If you took note of our FastPass roster, you can see that we completely skipped over our Spaceship Earth FPs. Does anyone care? No? Good. Because neither do we.
Now, it's time for some bier! Und musik! Und brats! Und more bier! Well, maybe not more bier, because a liter is A LOT of beer already. Even if I have been intentionally avoiding beer all afternoon to make a liter or beer seem like less than it really is.
We check in to the restaurant. While the kids and I wait, Kristin goes inside to hit the restroom. Which, as everyone knows, is an almost foolproof trick to get seated early.
As expected, we get buzzed (bleeper buzzed, not beer buzzed), and Kristin's nowhere to be found. Just like clockwork. We take our seats, eyes on the back to see if we could spot Kristin. Nope. No dice. Where is she?
We're seated front row center, which is perfect! Our host asks us to take the seats at the far end of the table, and we do. Our waiter arrives soon after and informs us that those seats are already taken. Ok, just tell us where we should sit. We're not picky! The final seating arrangement has us on the other end of the same table, which makes no difference to me. In fact, that will just make it easier for me to make my 17 trips to the buffet. Oops, I forgot I'm eating more healthy now. So 15 trips to the buffet. BUT NO MORE.
I don't know how, but we somehow missed Kristin exiting the restroom. She did put two and two together, though, and came back into the restaurant when she didn't see us waiting outside.
Our tablemates return from the buffet, and it's too couples who appear to be older than us, but not much older. They seem nice enough, but we sort of kept to our own conversations. No biggie. We do cross-prost, though, so it's not a complete segregation.
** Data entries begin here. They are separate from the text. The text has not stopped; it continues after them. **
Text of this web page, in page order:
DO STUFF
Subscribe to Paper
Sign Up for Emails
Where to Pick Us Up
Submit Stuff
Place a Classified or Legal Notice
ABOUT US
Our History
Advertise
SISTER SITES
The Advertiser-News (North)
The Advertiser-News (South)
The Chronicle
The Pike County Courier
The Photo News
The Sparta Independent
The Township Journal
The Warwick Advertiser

And what did I prost with? This:
Warsteiner Dunkel. I love the Schoffenhofer Grapefruit, but that's more of an outside-walking-around-in-95-degree-heat beer for me. Plus, I love me some dark beer. And "dunkel" means "dark". This concludes the lesson for all of those who don't know a little German...even the one sitting over there.
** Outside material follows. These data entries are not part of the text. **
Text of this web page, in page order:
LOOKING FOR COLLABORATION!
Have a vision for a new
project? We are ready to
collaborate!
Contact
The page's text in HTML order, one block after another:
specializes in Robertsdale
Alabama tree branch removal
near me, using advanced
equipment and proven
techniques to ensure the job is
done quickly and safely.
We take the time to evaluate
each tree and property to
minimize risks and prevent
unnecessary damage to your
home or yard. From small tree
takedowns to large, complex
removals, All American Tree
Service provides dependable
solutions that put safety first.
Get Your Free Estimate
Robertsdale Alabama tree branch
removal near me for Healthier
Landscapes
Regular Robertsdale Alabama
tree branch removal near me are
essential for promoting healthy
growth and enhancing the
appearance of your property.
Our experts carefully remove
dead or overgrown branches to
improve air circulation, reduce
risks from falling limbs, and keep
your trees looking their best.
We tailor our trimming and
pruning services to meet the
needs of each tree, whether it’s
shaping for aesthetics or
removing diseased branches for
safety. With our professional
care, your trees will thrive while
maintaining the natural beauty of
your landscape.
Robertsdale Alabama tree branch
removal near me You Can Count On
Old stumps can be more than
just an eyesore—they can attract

If you didn't get the last joke, go rent "Top Secret". Or just whine that it's not available at your local video store or for streaming on Netflix, like I do. Or read one of my four previous Trip Reports.
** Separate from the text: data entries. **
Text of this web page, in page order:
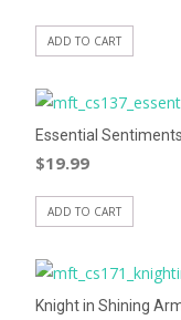
ADD TO CART
Essential Sentiments
$19.99
ADD TO CART
Knight in Shining
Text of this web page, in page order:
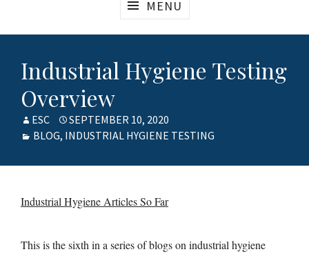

I really do want to see that movie again, and think the kids would find it funny.
We get our food, and here's what it looks like:
I go heavy on the brats, dumplings, and red cabbage (the latter not on the plate above, though). The kids keep it limited to mostly bread. Ok. One great thing about the
Disney Dining Plan is you can easily close your eyes to the fact that you're paying a lot of money for the kids to eat bread.
There were a lot more options than I showed, but those are the important ones. Plus, the food's really secondary (or tertiary, if we don't count beer as food) for why we come here:
It's showtime! I love these guys. In fact, I love a lot of polka. I illegally copied Frankie Yankovic's (Weird Al's dad) "Polka Favorites" album from the library and listen to it often. I also have two CDs from the Epcot Biergarten band, Oktoberfest Musikanten. Or Martin Gross and the Sonneshein Express. Whatever they're billing themselves as these days.
Kristin asks Emily if she wants to dance. Emily declines. That's odd, since Emily LOVES dancing. But not THAT odd, since she doesn't really like dancing when we want her to dance. I step up in her place, and out we go.
The two of us dance together like we do most things together - she wants me to lead, then decides that my leading is insufficient, so she takes over. We do successfully avoid bowling over any of the children out on the dance floor, whose idea of "dancing" is apparently running around trying to lure adults into accidnetally bowling them over. But we don't bowl them over. TALENT.
Back to the table, and it's time for dessert. For Kristin and the kids, at least.
I don't know what any of that is. It's all good, though. Like most Disney buffet desserts.
I opted for more brats, dumplings, and red cabbage for dessert, though that probably doesn't count. I wish the band played longer (didn't they used to play longer?), but I guess you can't work them to death and expect them to still be "on" for their performances.
That's ok. We can find others ways to entertain ourselves. Such as "camera phone":
As I said before, THIS is the pose:
Emily photobombs the next one, turning it into my favorite photo of the entire trip:
Alright, done. We settle up with the waiter, and then it's back out to World Showcase!